Another issue is that the cancer cells may be resistant to the drug at the beginning of treatment, or they may become resistant after being exposed to the drug. Resistance can emerge due to a variety of reasons, including host environmental factors, as well as genetic or epigenetic alterations in the cancer cells [22]. Although it may be possible to recreate tumor genetic or epigenetic conditions in the HDRA, the tumor microenvironments associated with drug resistance cannot be estimated under histoculture conditions.

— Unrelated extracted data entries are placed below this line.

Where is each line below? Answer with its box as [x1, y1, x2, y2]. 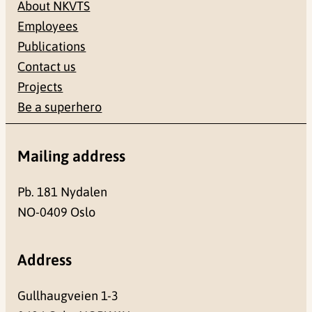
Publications [17, 39, 86, 54]
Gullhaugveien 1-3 [17, 288, 119, 304]
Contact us [17, 59, 77, 75]
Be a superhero [17, 100, 102, 115]
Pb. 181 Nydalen [17, 184, 108, 199]
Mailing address [17, 146, 126, 165]
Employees [17, 19, 79, 34]
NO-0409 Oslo [17, 204, 96, 219]
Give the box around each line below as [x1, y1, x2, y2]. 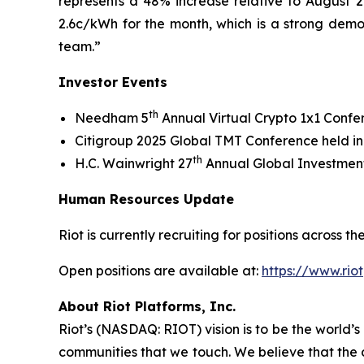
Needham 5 [75, 109, 149, 126]
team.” [58, 37, 101, 54]
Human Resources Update [58, 190, 234, 207]
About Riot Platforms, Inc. [58, 297, 236, 314]
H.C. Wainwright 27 [75, 154, 193, 171]
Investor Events [58, 73, 167, 90]
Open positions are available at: [58, 262, 262, 279]
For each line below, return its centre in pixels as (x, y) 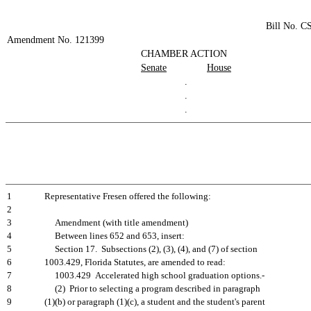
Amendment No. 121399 (56, 40)
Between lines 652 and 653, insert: (115, 236)
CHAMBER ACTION (184, 54)
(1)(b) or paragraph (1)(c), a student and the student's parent (155, 302)
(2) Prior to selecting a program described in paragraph (152, 289)
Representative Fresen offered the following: (128, 196)
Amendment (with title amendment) (116, 223)
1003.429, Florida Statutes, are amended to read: (135, 262)
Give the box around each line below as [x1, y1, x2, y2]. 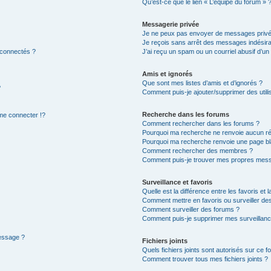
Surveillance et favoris [142, 178, 213, 186]
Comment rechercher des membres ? [142, 147, 253, 154]
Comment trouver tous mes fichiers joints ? [142, 255, 269, 263]
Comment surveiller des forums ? [142, 206, 240, 213]
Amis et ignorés [142, 70, 193, 77]
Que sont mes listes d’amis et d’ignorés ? [142, 79, 263, 87]
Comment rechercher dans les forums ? [142, 120, 260, 127]
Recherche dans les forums [142, 111, 230, 118]
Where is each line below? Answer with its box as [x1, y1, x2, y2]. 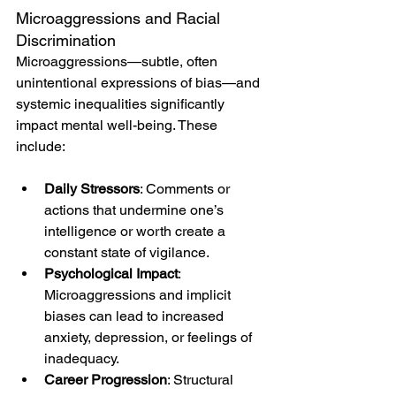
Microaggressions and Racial [16, 8, 225, 27]
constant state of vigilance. [44, 243, 209, 261]
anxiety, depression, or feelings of [44, 328, 255, 346]
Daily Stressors [44, 179, 140, 197]
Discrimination [16, 30, 116, 49]
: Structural [167, 370, 237, 388]
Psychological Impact [44, 264, 178, 282]
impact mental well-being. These [16, 116, 221, 133]
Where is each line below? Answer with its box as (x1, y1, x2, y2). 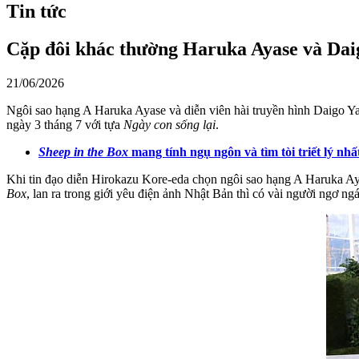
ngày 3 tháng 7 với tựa (6, 117, 123, 131)
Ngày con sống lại (123, 117, 216, 131)
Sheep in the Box (38, 144, 128, 159)
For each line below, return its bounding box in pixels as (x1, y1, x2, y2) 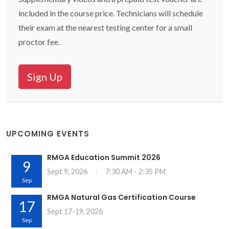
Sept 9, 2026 (47, 167, 87, 176)
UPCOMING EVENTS (6, 128, 89, 139)
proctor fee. (18, 37, 60, 47)
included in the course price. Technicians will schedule (18, 8, 203, 18)
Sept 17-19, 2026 (47, 207, 103, 216)
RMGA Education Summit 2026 (47, 152, 161, 163)
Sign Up (27, 71, 62, 83)
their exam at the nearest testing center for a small (18, 22, 192, 32)
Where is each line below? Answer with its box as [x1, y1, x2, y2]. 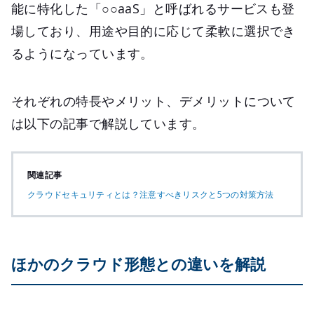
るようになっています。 [11, 45, 153, 62]
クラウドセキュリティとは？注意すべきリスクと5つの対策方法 [27, 189, 274, 201]
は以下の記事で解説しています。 [11, 115, 205, 132]
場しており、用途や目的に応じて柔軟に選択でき [11, 22, 296, 40]
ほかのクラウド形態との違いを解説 [11, 253, 266, 275]
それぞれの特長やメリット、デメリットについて [11, 93, 296, 110]
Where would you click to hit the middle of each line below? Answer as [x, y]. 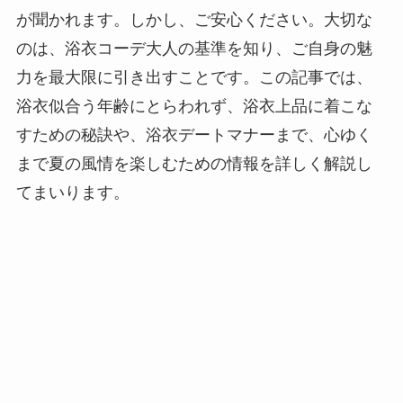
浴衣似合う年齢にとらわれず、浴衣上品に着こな [194, 106]
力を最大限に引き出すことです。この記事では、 [194, 77]
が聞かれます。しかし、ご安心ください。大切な [194, 19]
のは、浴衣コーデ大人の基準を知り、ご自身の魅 [194, 48]
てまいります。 [72, 192]
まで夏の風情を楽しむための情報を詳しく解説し [194, 163]
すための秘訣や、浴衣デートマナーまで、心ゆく [194, 134]
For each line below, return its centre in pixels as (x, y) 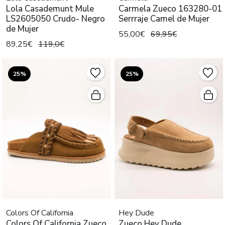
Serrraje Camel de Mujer (164, 19)
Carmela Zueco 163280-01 (170, 9)
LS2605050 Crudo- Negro (55, 19)
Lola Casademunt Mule (50, 9)
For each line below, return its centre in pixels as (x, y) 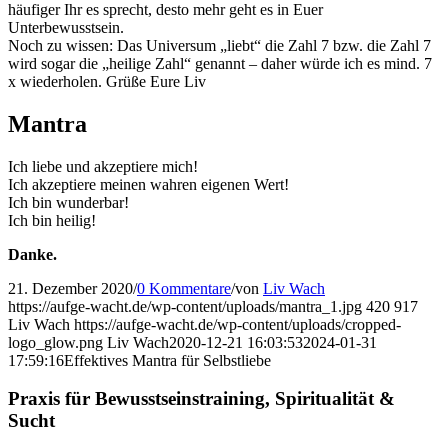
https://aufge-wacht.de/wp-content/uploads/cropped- (237, 324)
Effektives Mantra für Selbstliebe (167, 360)
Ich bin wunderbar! (68, 202)
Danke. (32, 254)
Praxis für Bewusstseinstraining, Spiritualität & (201, 399)
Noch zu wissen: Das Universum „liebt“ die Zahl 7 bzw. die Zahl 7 (219, 45)
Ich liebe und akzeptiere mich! (103, 166)
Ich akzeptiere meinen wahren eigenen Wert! (148, 184)
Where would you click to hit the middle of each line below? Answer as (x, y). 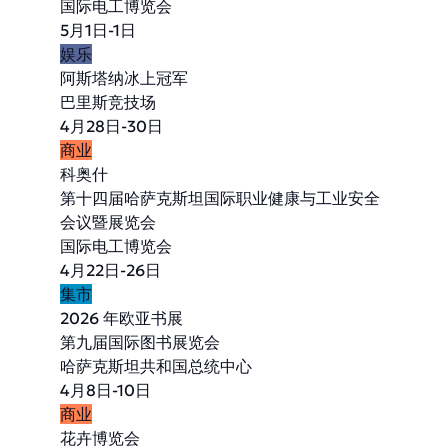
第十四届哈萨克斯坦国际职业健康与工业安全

The result in the present study that the IR of PTX in recurrent samples after PTX failure was still relatively high might suggest that acquired PTX resistance in patients with ATC is caused by changes in host environmental factors, including tumor microenvironment, rather than cancer cell factors, such as genetic or epigenetic factors. Further studies are necessary to identify these molecular factors related to sensitivity or resistance of ATC to PTX.

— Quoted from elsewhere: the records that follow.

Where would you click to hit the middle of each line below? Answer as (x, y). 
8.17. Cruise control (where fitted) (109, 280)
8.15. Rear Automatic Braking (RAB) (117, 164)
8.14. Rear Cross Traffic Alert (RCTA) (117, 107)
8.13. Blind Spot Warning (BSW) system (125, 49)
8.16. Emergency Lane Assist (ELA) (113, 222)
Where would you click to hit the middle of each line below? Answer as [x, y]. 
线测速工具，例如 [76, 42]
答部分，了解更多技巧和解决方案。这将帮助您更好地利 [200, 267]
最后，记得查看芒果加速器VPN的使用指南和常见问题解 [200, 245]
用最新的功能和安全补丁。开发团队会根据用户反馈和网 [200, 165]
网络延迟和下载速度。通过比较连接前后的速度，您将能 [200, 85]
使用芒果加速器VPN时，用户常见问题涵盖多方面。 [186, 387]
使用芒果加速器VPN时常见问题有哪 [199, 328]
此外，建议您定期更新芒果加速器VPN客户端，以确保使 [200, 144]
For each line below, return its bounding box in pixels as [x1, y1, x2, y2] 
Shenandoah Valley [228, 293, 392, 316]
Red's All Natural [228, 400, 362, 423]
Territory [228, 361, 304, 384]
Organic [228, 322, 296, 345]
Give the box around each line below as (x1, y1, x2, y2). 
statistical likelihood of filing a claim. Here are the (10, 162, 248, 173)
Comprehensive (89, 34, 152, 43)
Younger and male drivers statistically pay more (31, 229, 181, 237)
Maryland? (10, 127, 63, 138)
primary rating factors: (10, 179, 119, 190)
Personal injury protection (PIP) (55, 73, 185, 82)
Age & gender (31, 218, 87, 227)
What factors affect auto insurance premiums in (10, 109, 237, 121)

However, under the present conditions and limitations in vitro, the higher IR of PTX compared to other common cytotoxic agents in the present study suggests that paclitaxel is the most promising key drug for the treatment of ATC. In our preliminary data, induction PTX resulted in a high rate of curative surgery (16/19 cases, 84.2%), which would also have contributed to longer CSS in stage IVB. In stage IVC (n = 56), both PTX (OR, 0.42; 95% CI, 0.08–0.80; P = 0.014) and Rx (OR, 0.40; 95% CI, 0.09–0.71; P = 0.01) correlated significantly with longer CSS.

Cisplatin (CDDP) and carboplatin (CBDCA) are two major platins and are promising for many kinds of cancers. In Japan, nedaplatin (254-S) is also the agent of choice for cervical cancer and head and neck cancers. It has fewer gastrointestinal side effects and less nephrotoxicity [7]. In the present study, nedaplatin (254-S) was the drug to which ATC showed the second highest sensitivity, and the 50% dose of this drug still inhibited growth of ATC tissues. Further study will be necessary with respect to the clinical use of nedaplatin (254-S) in patients with ATC.

In conclusion, paclitaxel has higher IRs to ATC tissues in the HDRA, and it may be a promising key drug to treat patients with ATC.